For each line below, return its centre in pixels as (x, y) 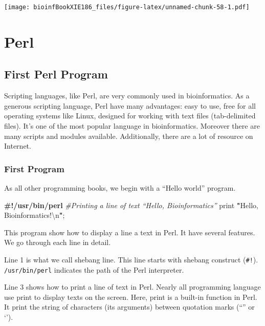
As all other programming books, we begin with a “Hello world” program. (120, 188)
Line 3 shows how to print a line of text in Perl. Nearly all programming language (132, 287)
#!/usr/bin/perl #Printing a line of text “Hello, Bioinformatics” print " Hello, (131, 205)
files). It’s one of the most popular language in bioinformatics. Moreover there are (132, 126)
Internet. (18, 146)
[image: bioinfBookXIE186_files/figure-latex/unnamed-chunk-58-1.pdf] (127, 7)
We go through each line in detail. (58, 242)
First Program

§ EXERCISE PROMPT
If a record contains a picture, drop the picture and repeat the rest exactly.

§ RESPONSE TO THE TASK
For each line below, return its centre in pixels as (x, y) 
As all other programming books, we begin with a “Hello world” program. (120, 188)
Line 3 shows how to print a line of text in Perl. Nearly all programming language (132, 287)
#!/usr/bin/perl #Printing a line of text “Hello, Bioinformatics” print " Hello, (131, 205)
files). It’s one of the most popular language in bioinformatics. Moreover there are (132, 126)
Internet. (18, 146)
[image: bioinfBookXIE186_files/figure-latex/unnamed-chunk-58-1.pdf] (127, 7)
We go through each line in detail. (58, 242)
First Program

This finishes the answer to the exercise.